Изменить размер шрифта - +

Она, веселая, смелая, такая ладная во всем, что ни делала, и он, долговязый, волосатый, с впалой грудью и землистым лицом, с какой-то непристойной жадностью в движениях: взять под руку, схватить хлеб. И это была любовь.

— Прощать врагам? — говорил он, а мы все сидели, не зажигая света, белой майской ночью вокруг стола и слушали, слушали. — Нет, в этом есть что-то от половой патологии. Я не согласен прощать. — Пахло еловым дымком из жерла горячего самовара, с валенок натекали лужицы, тикали стоячие часы. — Они в меня целятся, здоровые парни, но я живой, я им и не прицел, чтобы в меня попасть. Между мертвым и живым больше разницы, чем между человеком и архангелом. А еще больше разницы между тем, чем ты хотел стать, и тем, чем стал. Видели ли вы когда-нибудь мать семейства, которую прочили в Сару Бернар?.. Послушайте, скажите мне, будьте добры, кого это оплакивают здесь? Я сейчас шел и на разных углах, на разных улицах видел трех плачущих женщин. Что это, обычай какой-нибудь? А безногий какой-то полз и смеялся, можно было бы даже сказать: смеялся, как безногий. Вы заметили, что калеки очень много смеются? Особенно в дурную погоду. Впрочем, в ненастье всегда веселей: мы же любим кошек, сов, ночных бабочек, даже нечисть всякую, если она молода. Как же нам не любить темный, дождливый ноябрьский день?

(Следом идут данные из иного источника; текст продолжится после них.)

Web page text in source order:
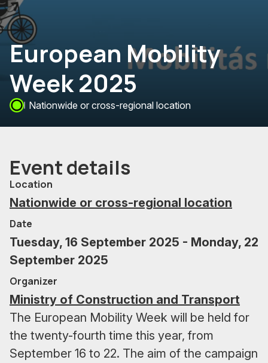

И все в таком роде. Потом Лена запирала за ним калитку, возвращалась в нашу комнату. Я ложилась в постель, не спала, плакала, мучилась ожиданием, что она мне все, все скажет. Уже окно было раскрыто в благоуханный июньский мрак, уже шумели в саду соловьи, цвела жимолость, когда она заговорила. Не для того, чтобы поделиться со мной своим счастьем: счастьем не делятся, его держат при себе. Для того, чтобы поделиться гложущей ее заботой: «Я, кажется, беременна», — сказала она в темноте, и мы вдруг поймали друг друга за руки: кровати наши разделяла тумбочка.

Корт уехал в конце лета. Пенка отвезла его на станцию: Гельсингфорс — Штеттин, или Антверпен, или Гавр — такие вещи забываются прежде других. Во всяком случае, из Гельсингфорса он уехал на пароходе.

Я сидела на козлах, они — сзади, в маленькой нашей плетенке. Его длинные ноги не поместились, и он, попросив меня подвинуться, уперся ими в козлы. Я опять мешала ему.

— Какое милое гамсуновское время провел я с вами, мои душечки, — сказал он по дороге. — Одна была беленькая и добренькая, другая — черненькая и сердитая. И все, что было, было нарисовано перышком-тушью на серой бумаге. Правда?

Она обняла его и поцеловала в губы, которых не видела, а только чувствовала, и когда в последний раз оторвалась от него, была так бледна и некрасива и держалась за меня.

— Скорей, скорей, — твердила она, и мы успели: у поворота на Перкиарви мелькнул его поезд, но никто не помахал нам из поезда. Остался дымок. Он держался в зеленом небе так долго, что когда мы приехали домой, можно было еще с нашего крыльца, с нашего балкона посмотреть на него в последний раз.

И вот нам стало тридцать лет, но мы уже были не вместе. Она осталась там, давала уроки, ходила по снегу, продала Пенку, отпустила кухарку. Мачеха ее состарилась, и они жили втроем в одной комнате, в людской, подле кухни, а дом разрушался вокруг них, зарастал дико и грозно сад. Она осталась там, а я была в Париже и получала от нее письма раз в год, не чаще. И в том письме, которое пришло этим летом, была фотография: у перил нашего балкона стояла девочка лет десяти, тоненькая-тоненькая, с тоненькой косичкой, с тоненьким носиком, с длинными, худыми руками (а в руках была большая соломенная шляпа). Она стояла, задумавшись, и смотрела вдаль, туда, где — я знала — сверкает озеро в июльский день. Она смотрела мимо аппарата, мимо меня, она будто ждала чего-то, как ждали когда-то и мы. Она уже ходила в школу, хорошо училась, понимала по-фински.